En dépit du caractère plus limité du corps électoral et des spécificités afférentes de la campagne, la conception et l’envoi des circulaires et bulletins de vote répondent aux mêmes règles que pour les autres élections (voir notamment Code électoral, articles R. 155 et suivants) et l’envoi aux électeurs peut être effectué par la commission de propagande.

Quant à l’affichage électoral, il ne peut être effectué, le cas échéant, qu’aux frais des candidats, qui ne bénéficient alors d’aucun remboursement de la part de l’Etat.

S’agissant des autres moyens de propagande, les règles sont les suivantes :

  • Réunions électorales: le prêt de salles publiques est possible sans que cela ne contrevienne aux règles de financement des campagnes et à l’article L. 52-8 du Code électoral (CC, 13 février 1998, AN Val d’Oise 5ème circo), les collectivités doivent respecter strictement le principe d’égalité ;
  • Bilan de mandat: ils sont autorisés, par et pour le candidat, à condition qu’il le finance et qu’il apparaisse sur ses comptes de campagne. S’il est élu d’une collectivité qui souhaite faire un compte rendu de mandat au cours de la période préélectorale, les règles de prudence liées à l’application des articles L. 52-1 et L. 52-8 du Code électoral s’appliquent.
  • Fin de campagne: la règle de principe édictée à l’article L. 49 du Code électoral s’applique (interruption de la campagne la veille du scrutin à 0h), moyennant un ajustement pour les circonscriptions où le vote s’effectue au scrutin uninominal (voir ci-après).

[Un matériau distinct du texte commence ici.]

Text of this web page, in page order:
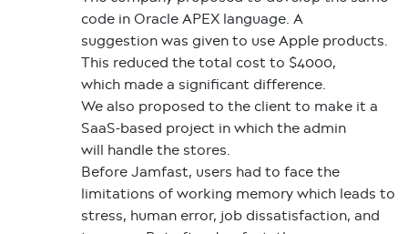
code in Oracle APEX language. A
suggestion was given to use Apple products.
This reduced the total cost to $4000,
which made a significant difference.
We also proposed to the client to make it a
SaaS-based project in which the admin
will handle the stores.
Before Jamfast, users had to face the
limitations of working memory which leads to
stress, human error, job dissatisfaction, and
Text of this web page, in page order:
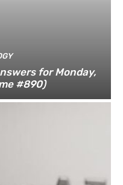
for Monday,
#890)
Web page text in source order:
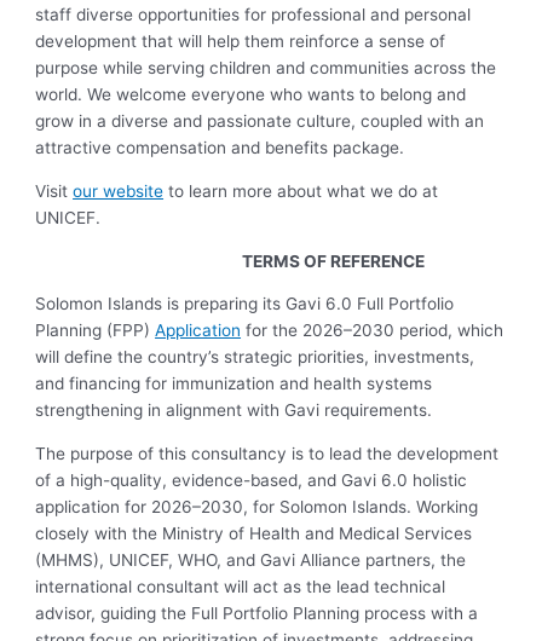
staff diverse opportunities for professional and personal
development that will help them reinforce a sense of
purpose while serving children and communities across the
world. We welcome everyone who wants to belong and
grow in a diverse and passionate culture, coupled with an
attractive compensation and benefits package.
Visitour website to learn more about what we do at
UNICEF.
TERMS OF REFERENCE
Solomon Islands is preparing its Gavi 6.0 Full Portfolio
Planning (FPP)Application for the 2026–2030 period, which
will define the country’s strategic priorities, investments,
and financing for immunization and health systems
strengthening in alignment with Gavi requirements.
The purpose of this consultancy is to lead the development
of a high-quality, evidence-based, and Gavi 6.0 holistic
application for 2026–2030, for Solomon Islands. Working
closely with the Ministry of Health and Medical Services
(MHMS), UNICEF, WHO, and Gavi Alliance partners, the
international consultant will act as the lead technical
advisor, guiding the Full Portfolio Planning process with a
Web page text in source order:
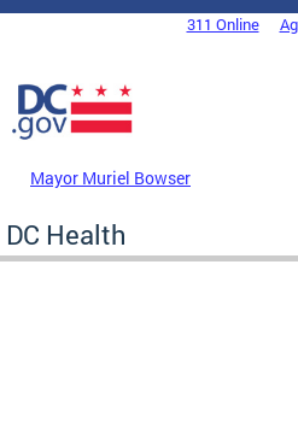
Skip to main content
DC Agency Top Menu311 Online
Mayor Muriel Bowser
DC Health

A noter que la loi du 2 février 2023 sur le déroulement des élections sénatoriales a opéré des changements à la marge pour les élections au scrutin majoritaire à 2 tours (lesquels ont lieu le même jour). Cette loi nouvelle permet aux candidats de faire campagne entre les deux tours et supprime l’interdiction de diffusion des résultats avant 17h30.

 

2. Règles relatives au financement des campagnes

Depuis le scrutin de 2014, les candidats doivent se soumettre aux règles relatives au financement des campagnes (désignation d’un mandataire financier, ouverture d’un compte de campagne, plafonnement des dépenses, dépôt du compte à la CNCCFP).

Avec un collège électoral bien plus restreint que pour les autres élections, les règles relatives au plafonnement des dépenses sont évidemment plus restrictives. Ainsi, le plafond des dépenses est fixé à 10.000 euros par candidat ou par liste, avec une majoration de quelques centimes par habitant du département qui varie selon le nombre de sénateurs à élire.

Enfin, tout candidat ayant recueilli plus de 5 % des suffrages exprimés percevra une somme forfaitaire correspondant à 50 % du plafond des dépenses autorisées, sous réserve que les sommes aient bien été dépensées.